If you have plenty of holdingdisk space, I would think they would
 go there. Even with the default reserve of 100%, you should still
 get the incremental. You might have to look in the debug files to
 see why they were completely skipped.

Well, I did check, and there were no incrementals in the holding
 disk. According to the debug log, the planner fails the dumps right
 after building the schedule.

 In general, we only need one LTO1 a day, this particular DLE is a
 freak statistic well outside the standard deviations of the other
 DLE sizes, so doing a flush once every cycle is more appealing
 than allocating two tapes per run.

Just because you set runtapes  1 doesn't mean Amanda will use them
 all.
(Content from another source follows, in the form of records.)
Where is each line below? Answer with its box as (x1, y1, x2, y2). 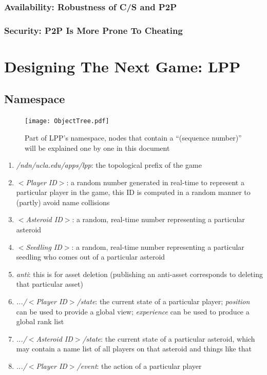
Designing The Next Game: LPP (4, 55, 241, 76)
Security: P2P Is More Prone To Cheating (4, 24, 183, 36)
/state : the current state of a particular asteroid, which (82, 333, 255, 344)
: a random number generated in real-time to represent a (66, 176, 244, 187)
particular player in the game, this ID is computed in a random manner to (16, 187, 251, 198)
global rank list (16, 316, 64, 327)
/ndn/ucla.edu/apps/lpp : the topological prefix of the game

I keep runtapes set to a number higher than what normally
 gets used per run, and have autoflush set true.  That way even if
 I have a tape error and it all goes to disk, the next run can
 flush it all and do the backups as well without running out of
 tape.
  If you normally only need one tape, then that's what it will
 normally use, even if you have runtapes set to 2 or 3 or whatever.
  The higher number just allows it to use additional tape(s) if
 needed.

I was under the impression that Amanda would choose dump levels to
 fill as much of the tapes as possible.  That's incorrect then?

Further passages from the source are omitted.